IFM's Takeover Offer

IFM's Hostile Takeover Offer


The Independent Directors of Atlas Arteria continue to unanimously recommend that you REJECT the Offer. 

To REJECT the Offer, simply IGNORE all documents sent to you by the Bidder and IFM.

Securityholders Information Line


Securityholders can call the following Information Line if they have any queries in relation to the Offer:

Available Monday to Friday between 8.30am and 5.00pm (AEST).

IFM's Takeover Offer FAQs


The Frequently Asked Questions below is not a complete list and is based on latest information as at 18 June 2026. Please refer to the Target’s Statement and Supplementary Target’s Statements for further information.

What is this Target’s Statement?

This Target’s Statement has been prepared by ALX and provides ALX’s response to the Bidder’s Statement to help you decide whether to accept or reject the Offer, including the recommendation of the Independent Directors to REJECT the Offer. 

The Target’s Statement was lodged with the ASX and sent to ALX Securityholders on 26 May 2026.

  1. The First Supplementary Target’s Statement dated 2 June 2026, provides a response to the Third Supplementary Bidder’s Statement 
  2. The Second Supplementary Target’s Statement dated 5 June 2026, provides a response to the Fourth Supplementary Bidder’s Statement 
  3. The Third Supplementary Target’s Statement dated 16 June 2026, provides a response to the Seventh Supplementary Bidder’s Statement
  4. The Fourth Supplementary Target's Statement dated 18 June 2026, provides a response to the Eighth Supplementary Bidder's Statement 

Note all Supplementary Target’s Statements should be read in conjunction with the Target’s Statement dated 26 May 2026.

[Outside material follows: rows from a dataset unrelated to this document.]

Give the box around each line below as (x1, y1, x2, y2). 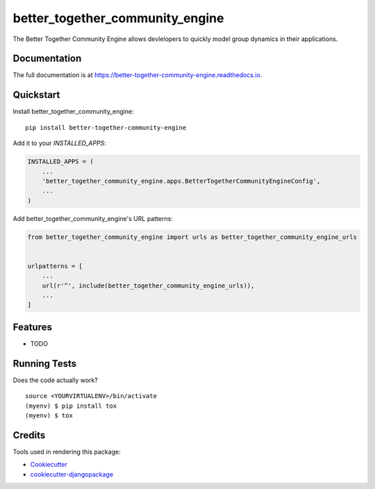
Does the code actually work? (12, 376, 99, 384)
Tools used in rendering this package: (12, 447, 121, 456)
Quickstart (12, 89, 60, 101)
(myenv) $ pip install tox (25, 401, 117, 410)
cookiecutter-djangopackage (30, 470, 114, 479)
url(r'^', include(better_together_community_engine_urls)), (42, 281, 255, 290)
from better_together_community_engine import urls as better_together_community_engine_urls (27, 233, 358, 241)
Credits (12, 429, 46, 441)
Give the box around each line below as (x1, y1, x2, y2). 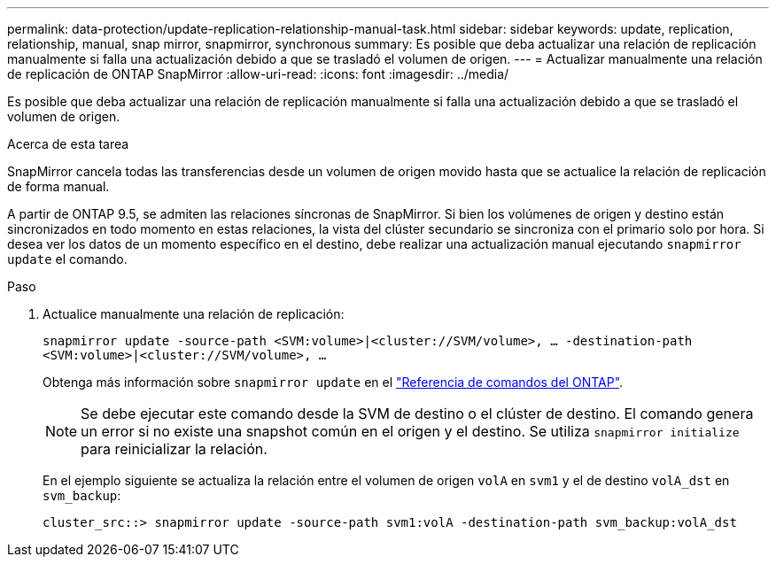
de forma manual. (7, 179, 110, 194)
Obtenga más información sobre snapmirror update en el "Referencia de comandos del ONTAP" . (43, 375, 624, 390)
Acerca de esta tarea (7, 136, 129, 151)
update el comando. (7, 251, 128, 267)
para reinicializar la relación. (81, 440, 268, 458)
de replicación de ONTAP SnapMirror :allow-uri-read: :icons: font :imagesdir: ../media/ (7, 66, 509, 81)
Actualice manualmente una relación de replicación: (43, 306, 345, 321)

What is the Bidder’s Statement?

The Bidder’s Statement was prepared by the Bidder for distribution to ALX Securityholders. The Bidder’s Statement describes the terms of the Bidder’s Offer for your ALX Securities and information relevant to your decision whether or not to accept the Offer. The Bidder lodged the Bidder’s Statement with ASIC on 27 April 2026 and served it on ALX on the same date. The Bidder’s Statement was sent to ALX Securityholders on 11 May 2026. 

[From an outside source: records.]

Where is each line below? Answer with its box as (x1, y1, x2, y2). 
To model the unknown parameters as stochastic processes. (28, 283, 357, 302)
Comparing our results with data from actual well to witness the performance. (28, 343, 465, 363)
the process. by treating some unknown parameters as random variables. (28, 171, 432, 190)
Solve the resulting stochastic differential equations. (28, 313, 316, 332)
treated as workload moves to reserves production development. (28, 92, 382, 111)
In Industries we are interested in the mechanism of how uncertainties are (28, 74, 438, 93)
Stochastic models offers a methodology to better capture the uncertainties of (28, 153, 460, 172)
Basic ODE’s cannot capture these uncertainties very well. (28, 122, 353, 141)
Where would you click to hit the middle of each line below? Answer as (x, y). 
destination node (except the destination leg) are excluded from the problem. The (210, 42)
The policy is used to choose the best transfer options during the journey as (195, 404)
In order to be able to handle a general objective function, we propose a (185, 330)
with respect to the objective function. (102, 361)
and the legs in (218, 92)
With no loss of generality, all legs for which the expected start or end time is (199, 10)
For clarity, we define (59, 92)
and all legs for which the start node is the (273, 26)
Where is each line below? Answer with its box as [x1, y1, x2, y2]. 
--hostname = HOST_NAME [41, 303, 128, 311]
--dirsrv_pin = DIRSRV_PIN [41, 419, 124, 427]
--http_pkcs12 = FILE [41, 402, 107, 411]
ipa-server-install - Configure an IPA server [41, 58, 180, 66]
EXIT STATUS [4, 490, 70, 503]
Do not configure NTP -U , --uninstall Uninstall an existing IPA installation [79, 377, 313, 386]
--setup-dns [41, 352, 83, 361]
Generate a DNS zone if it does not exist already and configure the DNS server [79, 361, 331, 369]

  1. The Bidder issued a First Supplementary Bidder’s Statement on 20 May 2026 which stated that the Offer period will be extended for 14 days if in the last 7 days of the Offer Period the Bidder acquires over 45% of ALX Securities and the Offer Price has not already been increased to $5.10
  2. The Bidder issued a Second Supplementary Bidder’s Statement on 26 May 2026 which noted the release of the Target’s Statement and provided an update on regulatory approvals (Condition 1). 
  3. The Bidder issued a Third Supplementary Bidder’s Statement on 1 June 2026 in response to the ALX Target’s Statement. 
  4. The Bidder issued a Fourth Supplementary Bidder’s Statement on 3 June 2026 with an extension of the Offer Period to 18 June, and a new date for giving the notice on the status of Conditions of 11 June. 
  5. The Bidder issued a Fifth Supplementary Bidder’s Statement on 9 June 2026 with an update on Bid Conditions. 
  6. The Bidder issued a Sixth Supplementary Bidder’s Statement on 10 June 2026 with an extension of the Offer Period to 25 June, and a new date for giving the notice on the status of Conditions of 18 June
  7. The Bidder issued a Seventh Supplementary Bidder’s Statement on 15 June 2026, increasing the Offer Price to $5.10 per ALX Security, declaring the increased Offer Price best and final, declaring the Offer unconditional other than no prescribed occurrences, and noting that it had appointed a broker to acquire shares on market on a T+2 basis at prices equal to or below A$5.10 per ALX Security.
  8. The Bidder issued an Eighth Supplementary Bidder’s Statement on 17 June 2026, reiterating the Offer Price as best and final, confirming the Offer Price would be reduced for dividends, declaring the Offer Unconditional, and confirming the Offer Period would not be extended unless required by operation of law.
Who is the Bidder?

The Bidder is Diamond Infraco 1 Pty Ltd which is a wholly owned Subsidiary of IFM Global Infrastructure Fund (IFM GIF) incorporated in Australia for the purposes of acquiring ALX Securities. 

IFM GIF is a perpetual, open-ended, global infrastructure investment fund that has more than A$101 billion in funds under management (at 31 March 2026). IFM GIF's trustee is Conyers Trust Company (Cayman) Limited, a Cayman Islands company.

As at the date of the Bidder’s Statement, the Bidder had Voting Power of 34.48% in ALX.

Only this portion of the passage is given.